## DATA UNDER STUDY
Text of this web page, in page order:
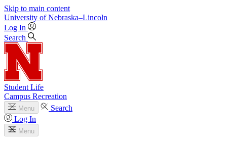
Skip to main content
University of Nebraska–Lincoln
Log In
Search
Student Life
Campus Recreation
Menu
Search
Log In
Menu
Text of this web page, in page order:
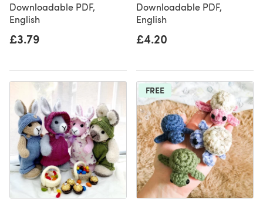
Downloadable PDF,
English
£3.79
Downloadable PDF,
English
£4.20
FREE
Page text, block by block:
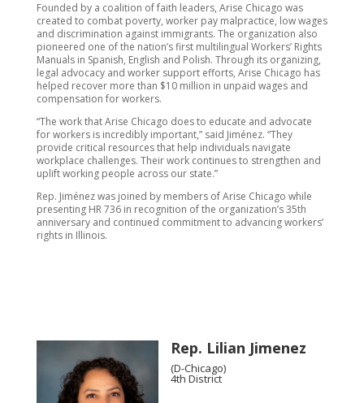
Founded by a coalition of faith leaders, Arise Chicago was
created to combat poverty, worker pay malpractice, low wages
and discrimination against immigrants. The organization also
pioneered one of the nation’s first multilingual Workers’ Rights
Manuals in Spanish, English and Polish. Through its organizing,
legal advocacy and worker support efforts, Arise Chicago has
helped recover more than $10 million in unpaid wages and
compensation for workers.
“The work that Arise Chicago does to educate and advocate
for workers is incredibly important,” said Jiménez. “They
provide critical resources that help individuals navigate
workplace challenges. Their work continues to strengthen and
uplift working people across our state.”
Rep. Jiménez was joined by members of Arise Chicago while
presenting HR 736 in recognition of the organization’s 35th
anniversary and continued commitment to advancing workers’
rights in Illinois.
Rep. Lilian Jimenez
(D-Chicago)
4th District
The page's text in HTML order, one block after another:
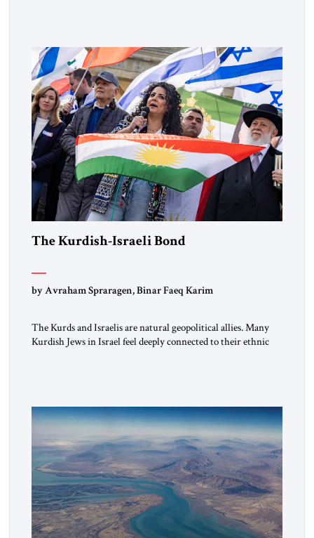
the ideological landscape of the Middle […]
The Kurdish-Israeli Bond
by Avraham Spraragen, Binar Faeq Karim
The Kurds and Israelis are natural geopolitical allies. Many
Kurdish Jews in Israel feel deeply connected to their ethnic
alliance […]
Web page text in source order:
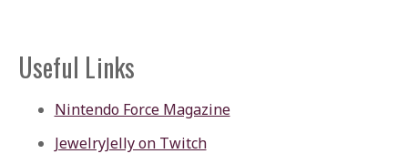
Useful Links
Nintendo Force Magazine
JewelryJelly on Twitch

## ASSIGNMENT
Write out the records once more, exactly as they stand, with no images.

## EXERCISE RESPONSE
Text of this web page, in page order:
Skip to main content
University of Nebraska–Lincoln
Log In
Search
Student Life
Campus Recreation
Menu
Search
Log In
Menu
Text of this web page, in page order:
Downloadable PDF,
English
£3.79
Downloadable PDF,
English
£4.20
FREE
Page text, block by block:
Founded by a coalition of faith leaders, Arise Chicago was
created to combat poverty, worker pay malpractice, low wages
and discrimination against immigrants. The organization also
pioneered one of the nation’s first multilingual Workers’ Rights
Manuals in Spanish, English and Polish. Through its organizing,
legal advocacy and worker support efforts, Arise Chicago has
helped recover more than $10 million in unpaid wages and
compensation for workers.
“The work that Arise Chicago does to educate and advocate
for workers is incredibly important,” said Jiménez. “They
provide critical resources that help individuals navigate
workplace challenges. Their work continues to strengthen and
uplift working people across our state.”
Rep. Jiménez was joined by members of Arise Chicago while
presenting HR 736 in recognition of the organization’s 35th
anniversary and continued commitment to advancing workers’
rights in Illinois.
Rep. Lilian Jimenez
(D-Chicago)
4th District
The page's text in HTML order, one block after another:
the ideological landscape of the Middle […]
The Kurdish-Israeli Bond
by Avraham Spraragen, Binar Faeq Karim
The Kurds and Israelis are natural geopolitical allies. Many
Kurdish Jews in Israel feel deeply connected to their ethnic
alliance […]
Web page text in source order:
Useful Links
Nintendo Force Magazine
JewelryJelly on Twitch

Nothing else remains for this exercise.